Da qui nasce il concetto di effetti pleiotropici: dal greco pleios (molti) e tropos (modi). Una statina blocca un solo punto, ma produce molti effetti contemporaneamente. È come spegnere un interruttore generale: si fermano insieme l'illuminazione, l'aria condizionata, gli elettrodomestici. Il farmaco è uno, gli effetti benefici sono cinque o sei contemporaneamente.
La cosa più affascinante, e che è stata una delle scoperte più importanti della cardiologia degli ultimi vent'anni, è che il 70% del beneficio delle statine non viene dall'abbassamento del colesterolo. Gli studi di Liao e altri pubblicati su Circulation hanno stimato che la riduzione dell'LDL spiega solo circa il 30% degli infarti evitati. Il resto — la maggior parte — viene dagli effetti pleiotropici. È questa la ragione per cui le statine funzionano anche in pazienti con colesterolo "normale", come ha mostrato JUPITER.
I cinque effetti pleiotropici, uno per uno
Vediamoli adesso uno per uno, con un'idea concreta di cosa fanno e perché contano.
1. L'endotelio: la "vernice interna" dei vasi che le statine ripristinano
Le arterie del nostro corpo non sono semplici tubi. L'interno di ogni vaso sanguigno è rivestito da un singolo strato di cellule chiamato endotelio, e questo strato non è passivo: produce attivamente sostanze che regolano se il sangue scorre liscio o si forma un coagulo, se il vaso si dilata o si restringe, se l'infiammazione si attiva o si spegne. L'endotelio è, letteralmente, l'organo più grande del corpo per superficie, ed è anche il primo a soffrire quando qualcosa va storto: colesterolo alto, ipertensione, diabete, fumo, infiammazione cronica.
La sostanza chiave che l'endotelio produce si chiama ossido nitrico (NO). È una molecola minuscola, di tre soli atomi, ma fa cose enormi: rilassa la parete arteriosa, impedisce alle piastrine di attaccarsi, blocca l'infiammazione, frena la proliferazione delle cellule muscolari del vaso. Quando l'endotelio è sano produce molto NO. Quando è malato ne produce poco, ed è da quel momento che inizia, silenziosamente, l'aterosclerosi.
Le statine, attraverso la via del mevalonato che abbiamo visto sopra, agiscono direttamente sull'enzima che produce l'ossido nitrico (eNOS): ne aumentano l'espressione, ne stabilizzano l'RNA messaggero, ne migliorano l'attività.
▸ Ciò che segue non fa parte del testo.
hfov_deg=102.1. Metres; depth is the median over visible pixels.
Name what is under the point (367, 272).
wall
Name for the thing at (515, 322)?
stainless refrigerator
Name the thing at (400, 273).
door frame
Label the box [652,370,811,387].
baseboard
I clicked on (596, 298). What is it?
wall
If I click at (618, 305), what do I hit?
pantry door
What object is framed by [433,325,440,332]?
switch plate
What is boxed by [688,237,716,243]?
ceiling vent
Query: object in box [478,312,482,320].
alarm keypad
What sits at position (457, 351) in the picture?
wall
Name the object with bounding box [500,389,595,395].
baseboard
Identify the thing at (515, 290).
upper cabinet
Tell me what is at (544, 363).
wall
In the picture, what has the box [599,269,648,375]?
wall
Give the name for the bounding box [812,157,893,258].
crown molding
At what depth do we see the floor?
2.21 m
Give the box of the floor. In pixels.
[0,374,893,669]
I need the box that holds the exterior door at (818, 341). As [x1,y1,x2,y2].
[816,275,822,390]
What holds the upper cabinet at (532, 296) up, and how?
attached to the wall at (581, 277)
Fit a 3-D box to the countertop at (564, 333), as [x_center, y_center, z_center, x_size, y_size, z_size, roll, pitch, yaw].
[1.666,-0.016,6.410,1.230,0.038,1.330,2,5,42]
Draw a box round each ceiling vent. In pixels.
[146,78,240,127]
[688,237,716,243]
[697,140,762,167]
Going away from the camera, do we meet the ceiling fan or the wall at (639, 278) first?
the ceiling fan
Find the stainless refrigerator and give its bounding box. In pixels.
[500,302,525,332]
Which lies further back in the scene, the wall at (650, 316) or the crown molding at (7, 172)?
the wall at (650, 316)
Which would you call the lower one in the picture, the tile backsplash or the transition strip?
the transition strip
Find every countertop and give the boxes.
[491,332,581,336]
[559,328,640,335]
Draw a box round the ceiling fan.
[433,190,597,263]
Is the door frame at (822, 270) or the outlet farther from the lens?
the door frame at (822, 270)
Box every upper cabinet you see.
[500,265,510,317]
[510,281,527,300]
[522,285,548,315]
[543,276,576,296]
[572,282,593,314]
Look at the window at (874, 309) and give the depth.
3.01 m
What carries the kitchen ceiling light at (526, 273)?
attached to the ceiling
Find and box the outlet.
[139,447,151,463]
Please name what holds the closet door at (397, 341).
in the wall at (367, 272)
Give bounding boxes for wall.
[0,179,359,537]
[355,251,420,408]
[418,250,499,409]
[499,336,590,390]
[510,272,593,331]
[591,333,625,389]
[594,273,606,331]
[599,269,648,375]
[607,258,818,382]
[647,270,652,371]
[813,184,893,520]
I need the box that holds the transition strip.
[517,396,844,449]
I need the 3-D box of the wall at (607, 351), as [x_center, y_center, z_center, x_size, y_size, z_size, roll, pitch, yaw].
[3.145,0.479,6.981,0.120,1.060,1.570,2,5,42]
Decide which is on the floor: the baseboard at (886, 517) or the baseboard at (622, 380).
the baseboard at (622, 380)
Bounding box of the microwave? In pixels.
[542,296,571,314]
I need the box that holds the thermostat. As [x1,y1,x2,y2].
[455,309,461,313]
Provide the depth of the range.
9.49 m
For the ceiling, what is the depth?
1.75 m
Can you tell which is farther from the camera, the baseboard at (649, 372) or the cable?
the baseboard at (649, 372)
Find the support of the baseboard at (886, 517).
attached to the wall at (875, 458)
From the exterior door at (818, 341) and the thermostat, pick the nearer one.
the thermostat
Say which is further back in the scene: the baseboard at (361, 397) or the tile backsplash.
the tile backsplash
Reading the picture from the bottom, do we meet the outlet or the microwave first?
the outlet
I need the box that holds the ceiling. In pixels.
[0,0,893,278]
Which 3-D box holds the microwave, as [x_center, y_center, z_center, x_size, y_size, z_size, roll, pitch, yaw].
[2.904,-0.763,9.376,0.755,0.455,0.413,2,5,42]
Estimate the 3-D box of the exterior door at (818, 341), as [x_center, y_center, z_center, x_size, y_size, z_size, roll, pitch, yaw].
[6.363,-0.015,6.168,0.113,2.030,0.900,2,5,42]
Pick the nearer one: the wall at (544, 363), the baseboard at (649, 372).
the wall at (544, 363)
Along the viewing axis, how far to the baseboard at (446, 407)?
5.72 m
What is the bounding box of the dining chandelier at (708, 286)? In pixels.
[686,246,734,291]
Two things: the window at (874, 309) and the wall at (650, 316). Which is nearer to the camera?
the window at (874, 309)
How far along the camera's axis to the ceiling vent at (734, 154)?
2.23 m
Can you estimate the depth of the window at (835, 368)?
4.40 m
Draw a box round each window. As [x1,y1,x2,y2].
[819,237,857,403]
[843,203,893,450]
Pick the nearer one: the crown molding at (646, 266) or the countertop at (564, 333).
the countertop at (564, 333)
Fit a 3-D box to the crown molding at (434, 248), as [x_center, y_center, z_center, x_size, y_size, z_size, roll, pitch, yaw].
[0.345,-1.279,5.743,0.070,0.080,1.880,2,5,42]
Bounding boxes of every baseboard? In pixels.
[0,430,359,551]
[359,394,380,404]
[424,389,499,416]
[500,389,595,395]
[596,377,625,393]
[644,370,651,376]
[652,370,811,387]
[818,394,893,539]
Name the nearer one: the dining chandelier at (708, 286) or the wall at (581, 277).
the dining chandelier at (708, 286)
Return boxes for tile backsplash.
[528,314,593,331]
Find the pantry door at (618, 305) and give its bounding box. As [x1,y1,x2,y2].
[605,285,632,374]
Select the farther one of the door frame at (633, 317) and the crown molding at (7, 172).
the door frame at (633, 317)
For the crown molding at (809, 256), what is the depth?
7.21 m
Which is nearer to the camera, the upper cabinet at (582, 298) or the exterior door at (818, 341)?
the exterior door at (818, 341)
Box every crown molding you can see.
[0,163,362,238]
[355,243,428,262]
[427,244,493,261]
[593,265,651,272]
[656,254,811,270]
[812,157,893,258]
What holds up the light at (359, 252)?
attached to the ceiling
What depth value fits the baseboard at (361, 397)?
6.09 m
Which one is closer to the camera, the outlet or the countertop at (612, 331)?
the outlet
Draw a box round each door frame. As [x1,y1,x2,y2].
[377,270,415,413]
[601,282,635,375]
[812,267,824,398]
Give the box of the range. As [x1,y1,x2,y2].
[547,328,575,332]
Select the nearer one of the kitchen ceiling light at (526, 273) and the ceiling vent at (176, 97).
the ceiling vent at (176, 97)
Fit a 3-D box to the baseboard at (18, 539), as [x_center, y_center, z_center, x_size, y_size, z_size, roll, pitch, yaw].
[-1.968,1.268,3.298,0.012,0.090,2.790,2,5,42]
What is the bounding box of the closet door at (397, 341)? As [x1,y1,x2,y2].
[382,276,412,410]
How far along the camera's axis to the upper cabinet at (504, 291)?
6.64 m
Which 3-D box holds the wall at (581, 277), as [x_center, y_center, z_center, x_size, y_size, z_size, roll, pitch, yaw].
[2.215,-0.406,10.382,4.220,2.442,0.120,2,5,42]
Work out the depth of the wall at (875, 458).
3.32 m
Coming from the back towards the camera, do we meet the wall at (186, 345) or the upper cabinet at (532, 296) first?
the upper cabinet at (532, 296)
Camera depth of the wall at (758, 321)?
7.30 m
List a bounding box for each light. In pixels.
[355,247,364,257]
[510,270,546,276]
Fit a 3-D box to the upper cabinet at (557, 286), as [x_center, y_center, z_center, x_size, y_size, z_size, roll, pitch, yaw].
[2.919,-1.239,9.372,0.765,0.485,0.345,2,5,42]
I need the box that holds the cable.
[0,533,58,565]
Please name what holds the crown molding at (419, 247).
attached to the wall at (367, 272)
Studi clinici hanno mostrato un miglioramento misurabile della funzione endoteliale entro 6-12 settimane dall'inizio della terapia, ben prima che il colesterolo abbia il tempo di scendere significativamente. Le statine "ridanno fiato" all'endotelio, e questo è uno dei loro meccanismi di azione più potenti.
2. L'effetto anti-infiammatorio: spegnere l'incendio cronico
Per decenni abbiamo pensato all'aterosclerosi come a un problema "meccanico" di accumulo del colesterolo nelle pareti delle arterie. Oggi sappiamo che è qualcosa di profondamente diverso: è una malattia infiammatoria cronica, in cui il colesterolo è un partecipante ma non l'unico protagonista. Quando il colesterolo LDL si infiltra nella parete del vaso e si ossida, scatena una risposta infiammatoria che recluta globuli bianchi, attiva le piastrine, produce citochine come l'interleuchina-6 e il TNF-alfa, e in ultimo provoca quella reazione di basso grado ma cronica che è il vero motore della malattia cardiovascolare.
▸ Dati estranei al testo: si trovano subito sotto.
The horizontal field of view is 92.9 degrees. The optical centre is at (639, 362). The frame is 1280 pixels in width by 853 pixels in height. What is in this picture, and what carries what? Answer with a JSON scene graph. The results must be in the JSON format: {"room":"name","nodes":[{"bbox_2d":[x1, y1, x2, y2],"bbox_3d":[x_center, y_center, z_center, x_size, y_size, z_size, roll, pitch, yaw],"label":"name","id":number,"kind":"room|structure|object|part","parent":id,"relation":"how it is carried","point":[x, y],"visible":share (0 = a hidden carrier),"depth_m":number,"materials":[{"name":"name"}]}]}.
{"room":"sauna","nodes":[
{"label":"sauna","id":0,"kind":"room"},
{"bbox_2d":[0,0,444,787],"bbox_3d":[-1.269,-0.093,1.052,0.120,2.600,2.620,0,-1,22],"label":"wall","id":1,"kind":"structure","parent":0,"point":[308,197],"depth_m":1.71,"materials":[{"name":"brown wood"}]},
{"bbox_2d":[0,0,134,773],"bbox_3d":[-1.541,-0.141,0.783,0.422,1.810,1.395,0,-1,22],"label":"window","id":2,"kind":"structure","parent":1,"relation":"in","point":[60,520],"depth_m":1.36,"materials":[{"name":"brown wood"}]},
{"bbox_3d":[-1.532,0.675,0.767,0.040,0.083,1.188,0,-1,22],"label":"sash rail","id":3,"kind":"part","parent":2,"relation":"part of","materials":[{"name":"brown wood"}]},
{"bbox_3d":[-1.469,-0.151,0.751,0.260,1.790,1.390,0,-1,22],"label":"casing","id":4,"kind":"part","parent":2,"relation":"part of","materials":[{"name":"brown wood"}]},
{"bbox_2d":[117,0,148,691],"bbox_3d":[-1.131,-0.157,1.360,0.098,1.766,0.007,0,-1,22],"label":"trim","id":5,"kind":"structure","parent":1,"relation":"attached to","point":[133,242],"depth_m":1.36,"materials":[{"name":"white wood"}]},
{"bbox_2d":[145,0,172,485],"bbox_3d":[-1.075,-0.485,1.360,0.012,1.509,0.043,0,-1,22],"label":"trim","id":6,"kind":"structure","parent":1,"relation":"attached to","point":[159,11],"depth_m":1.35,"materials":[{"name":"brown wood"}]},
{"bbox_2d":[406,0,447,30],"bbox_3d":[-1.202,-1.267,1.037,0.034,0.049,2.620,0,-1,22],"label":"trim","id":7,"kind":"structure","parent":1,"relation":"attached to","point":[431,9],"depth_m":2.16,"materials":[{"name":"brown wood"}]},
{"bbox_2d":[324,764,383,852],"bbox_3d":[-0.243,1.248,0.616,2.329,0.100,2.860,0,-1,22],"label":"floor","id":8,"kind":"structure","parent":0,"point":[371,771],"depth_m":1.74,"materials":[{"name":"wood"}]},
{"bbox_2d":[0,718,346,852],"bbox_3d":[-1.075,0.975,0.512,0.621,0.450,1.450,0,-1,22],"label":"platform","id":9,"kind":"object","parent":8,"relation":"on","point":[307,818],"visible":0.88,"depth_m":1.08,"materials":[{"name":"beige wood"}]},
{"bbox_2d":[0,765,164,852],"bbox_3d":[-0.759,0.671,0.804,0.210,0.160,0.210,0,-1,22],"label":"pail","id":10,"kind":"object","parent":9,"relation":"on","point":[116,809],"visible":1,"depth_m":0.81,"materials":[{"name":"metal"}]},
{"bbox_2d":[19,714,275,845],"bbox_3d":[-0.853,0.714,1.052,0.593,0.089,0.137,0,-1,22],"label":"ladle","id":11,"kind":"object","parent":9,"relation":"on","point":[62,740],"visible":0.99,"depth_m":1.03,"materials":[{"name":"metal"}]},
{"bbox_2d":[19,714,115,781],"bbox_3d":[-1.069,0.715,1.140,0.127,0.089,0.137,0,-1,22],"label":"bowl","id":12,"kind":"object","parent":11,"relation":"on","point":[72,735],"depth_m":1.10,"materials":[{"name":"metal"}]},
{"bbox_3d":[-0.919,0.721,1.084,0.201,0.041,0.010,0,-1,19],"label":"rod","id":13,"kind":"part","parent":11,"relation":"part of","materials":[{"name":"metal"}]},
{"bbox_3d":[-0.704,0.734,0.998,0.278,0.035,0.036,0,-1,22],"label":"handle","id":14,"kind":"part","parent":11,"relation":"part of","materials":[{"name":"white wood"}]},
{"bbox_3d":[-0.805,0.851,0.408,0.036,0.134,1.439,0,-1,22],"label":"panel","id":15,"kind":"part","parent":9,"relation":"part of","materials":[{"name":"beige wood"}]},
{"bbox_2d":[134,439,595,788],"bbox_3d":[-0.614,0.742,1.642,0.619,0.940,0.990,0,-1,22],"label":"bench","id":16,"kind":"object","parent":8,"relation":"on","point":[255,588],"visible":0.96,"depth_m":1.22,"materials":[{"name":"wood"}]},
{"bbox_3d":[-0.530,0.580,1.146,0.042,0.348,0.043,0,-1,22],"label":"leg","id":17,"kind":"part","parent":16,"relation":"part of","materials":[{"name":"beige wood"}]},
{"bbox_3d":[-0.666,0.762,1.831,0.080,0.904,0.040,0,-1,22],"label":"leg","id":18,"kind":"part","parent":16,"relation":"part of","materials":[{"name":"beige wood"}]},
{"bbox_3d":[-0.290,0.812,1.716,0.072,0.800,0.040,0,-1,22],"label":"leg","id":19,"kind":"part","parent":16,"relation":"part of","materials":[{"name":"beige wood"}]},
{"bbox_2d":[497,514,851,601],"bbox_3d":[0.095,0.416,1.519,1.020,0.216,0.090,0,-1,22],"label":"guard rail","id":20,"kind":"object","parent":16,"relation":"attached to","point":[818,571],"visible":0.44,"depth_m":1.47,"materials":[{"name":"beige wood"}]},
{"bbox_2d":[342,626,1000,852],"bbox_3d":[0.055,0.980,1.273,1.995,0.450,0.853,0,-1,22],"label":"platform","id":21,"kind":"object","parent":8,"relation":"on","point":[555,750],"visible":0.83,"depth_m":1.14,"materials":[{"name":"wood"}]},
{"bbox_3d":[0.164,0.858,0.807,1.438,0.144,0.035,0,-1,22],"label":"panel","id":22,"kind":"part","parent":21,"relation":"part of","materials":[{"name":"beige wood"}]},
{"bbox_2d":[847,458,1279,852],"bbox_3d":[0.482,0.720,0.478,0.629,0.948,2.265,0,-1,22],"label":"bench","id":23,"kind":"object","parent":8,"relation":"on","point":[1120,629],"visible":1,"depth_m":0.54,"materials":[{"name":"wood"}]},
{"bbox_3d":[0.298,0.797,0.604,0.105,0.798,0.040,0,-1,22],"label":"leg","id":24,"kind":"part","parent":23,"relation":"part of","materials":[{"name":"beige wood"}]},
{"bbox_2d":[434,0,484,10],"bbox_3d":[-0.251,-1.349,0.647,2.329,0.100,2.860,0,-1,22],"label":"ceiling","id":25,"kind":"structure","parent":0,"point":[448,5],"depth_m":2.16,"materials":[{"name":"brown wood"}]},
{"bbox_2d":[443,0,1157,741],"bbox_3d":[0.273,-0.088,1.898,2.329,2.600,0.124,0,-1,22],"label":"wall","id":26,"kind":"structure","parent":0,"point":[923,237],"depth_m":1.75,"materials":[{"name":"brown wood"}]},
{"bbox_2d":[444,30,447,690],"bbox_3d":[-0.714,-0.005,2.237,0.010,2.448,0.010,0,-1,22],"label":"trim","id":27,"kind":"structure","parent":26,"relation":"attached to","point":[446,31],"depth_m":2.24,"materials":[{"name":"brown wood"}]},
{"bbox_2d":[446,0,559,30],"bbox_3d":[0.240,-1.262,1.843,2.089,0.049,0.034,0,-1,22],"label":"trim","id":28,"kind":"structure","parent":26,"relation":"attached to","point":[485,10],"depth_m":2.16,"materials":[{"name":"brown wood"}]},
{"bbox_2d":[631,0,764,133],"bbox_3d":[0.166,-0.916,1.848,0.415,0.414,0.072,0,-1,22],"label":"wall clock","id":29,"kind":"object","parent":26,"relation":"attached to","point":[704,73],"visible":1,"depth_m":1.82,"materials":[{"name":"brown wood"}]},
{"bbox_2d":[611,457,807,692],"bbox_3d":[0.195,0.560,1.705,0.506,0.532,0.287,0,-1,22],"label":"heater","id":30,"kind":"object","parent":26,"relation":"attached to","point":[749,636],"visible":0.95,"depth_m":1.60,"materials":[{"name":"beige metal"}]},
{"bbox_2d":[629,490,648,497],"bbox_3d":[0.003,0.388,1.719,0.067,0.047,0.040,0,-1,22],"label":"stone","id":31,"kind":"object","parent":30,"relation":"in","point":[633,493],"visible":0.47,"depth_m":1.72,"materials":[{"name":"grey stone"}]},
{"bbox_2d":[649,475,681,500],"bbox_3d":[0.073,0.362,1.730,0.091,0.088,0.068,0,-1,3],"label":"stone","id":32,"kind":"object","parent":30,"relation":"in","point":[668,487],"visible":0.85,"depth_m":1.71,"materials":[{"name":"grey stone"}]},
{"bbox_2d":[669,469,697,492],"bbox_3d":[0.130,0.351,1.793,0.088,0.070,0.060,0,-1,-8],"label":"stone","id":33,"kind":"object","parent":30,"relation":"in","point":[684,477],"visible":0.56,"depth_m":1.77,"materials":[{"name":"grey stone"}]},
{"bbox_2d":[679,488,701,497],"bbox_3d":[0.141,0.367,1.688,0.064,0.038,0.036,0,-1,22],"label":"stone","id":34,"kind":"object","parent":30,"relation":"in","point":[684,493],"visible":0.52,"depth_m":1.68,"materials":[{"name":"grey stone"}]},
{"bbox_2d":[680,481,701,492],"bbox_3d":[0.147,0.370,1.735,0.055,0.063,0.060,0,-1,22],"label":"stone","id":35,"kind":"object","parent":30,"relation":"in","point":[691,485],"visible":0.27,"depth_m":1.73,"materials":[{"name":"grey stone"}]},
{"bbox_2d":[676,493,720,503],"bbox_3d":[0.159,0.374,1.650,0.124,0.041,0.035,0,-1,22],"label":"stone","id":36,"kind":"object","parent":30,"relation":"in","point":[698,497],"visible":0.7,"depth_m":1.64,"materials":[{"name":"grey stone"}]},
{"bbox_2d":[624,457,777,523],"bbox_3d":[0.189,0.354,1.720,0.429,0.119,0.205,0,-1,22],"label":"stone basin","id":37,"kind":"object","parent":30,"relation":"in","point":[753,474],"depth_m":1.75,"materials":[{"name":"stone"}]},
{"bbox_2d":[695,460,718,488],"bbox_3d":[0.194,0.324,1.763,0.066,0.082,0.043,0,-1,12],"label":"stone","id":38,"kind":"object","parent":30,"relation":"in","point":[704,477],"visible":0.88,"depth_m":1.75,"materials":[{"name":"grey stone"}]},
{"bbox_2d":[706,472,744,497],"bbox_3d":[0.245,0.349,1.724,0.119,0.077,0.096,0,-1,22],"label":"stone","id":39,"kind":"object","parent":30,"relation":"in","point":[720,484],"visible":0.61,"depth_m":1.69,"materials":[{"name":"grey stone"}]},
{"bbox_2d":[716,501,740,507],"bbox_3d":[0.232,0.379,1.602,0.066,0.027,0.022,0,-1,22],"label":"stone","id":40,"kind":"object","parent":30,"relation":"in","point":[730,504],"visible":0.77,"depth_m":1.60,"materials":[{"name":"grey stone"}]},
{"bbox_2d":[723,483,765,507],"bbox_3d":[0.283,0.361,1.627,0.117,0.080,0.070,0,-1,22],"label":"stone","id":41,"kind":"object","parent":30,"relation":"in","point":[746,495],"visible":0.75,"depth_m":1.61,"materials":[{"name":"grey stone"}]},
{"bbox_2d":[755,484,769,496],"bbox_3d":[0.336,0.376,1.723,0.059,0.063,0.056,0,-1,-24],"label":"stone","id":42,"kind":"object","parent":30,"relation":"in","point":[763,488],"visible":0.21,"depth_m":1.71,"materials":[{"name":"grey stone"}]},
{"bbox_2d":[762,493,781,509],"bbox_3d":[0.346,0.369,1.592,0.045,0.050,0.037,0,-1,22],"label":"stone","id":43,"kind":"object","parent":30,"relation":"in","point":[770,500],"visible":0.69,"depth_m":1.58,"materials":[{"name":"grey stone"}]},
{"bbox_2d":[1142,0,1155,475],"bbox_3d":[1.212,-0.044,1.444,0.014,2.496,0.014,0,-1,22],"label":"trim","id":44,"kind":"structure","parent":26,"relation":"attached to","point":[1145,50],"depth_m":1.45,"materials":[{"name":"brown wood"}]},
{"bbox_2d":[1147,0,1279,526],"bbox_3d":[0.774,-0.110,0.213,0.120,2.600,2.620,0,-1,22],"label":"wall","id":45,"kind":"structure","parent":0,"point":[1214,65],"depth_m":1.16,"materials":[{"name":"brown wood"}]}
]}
Il marcatore più semplice di questa infiammazione è la proteina C-reattiva ad alta sensibilità (hs-CRP), una proteina del sangue prodotta dal fegato in risposta all'infiammazione sistemica. Più è alta in modo cronico, più è alto il rischio cardiovascolare — anche a parità di colesterolo. Le statine, sorprendentemente, riducono la hs-CRP indipendentemente da quanto riducono il colesterolo. Una statina ad alta intensità abbassa la hs-CRP del 30-40% nel giro di poche settimane. È esattamente questo effetto che ha fatto la differenza nello studio JUPITER.
L'anti-infiammazione delle statine ha conseguenze cliniche misurabili: meno rotture di placca, meno trombi, meno eventi cardiovascolari acuti. Ed è anche, come vedremo, alla base del loro effetto sulla fibrillazione atriale.
3. L'effetto anti-ossidante: i radicali liberi
Quando l'LDL si infiltra nella parete dei vasi, non resta lì in forma "neutra". Viene attaccata dai cosiddetti radicali liberi — molecole molto reattive prodotte normalmente dal metabolismo — e si trasforma in LDL ossidato. È l'LDL ossidato, non quello "fresco", a essere veramente pericoloso: viene riconosciuto dai macrofagi del sistema immunitario, che lo divorano fino a trasformarsi in "cellule schiumose", il primo segnale visibile al microscopio dell'aterosclerosi iniziale.
Le statine riducono direttamente la produzione di radicali liberi nei vasi e nei macrofagi, e proteggono l'LDL dall'ossidazione. È un altro punto in cui l'effetto sul colesterolo "circolante" si combina con un effetto sul colesterolo "che entra nelle pareti": meno LDL totale, e quel che c'è ossida meno facilmente.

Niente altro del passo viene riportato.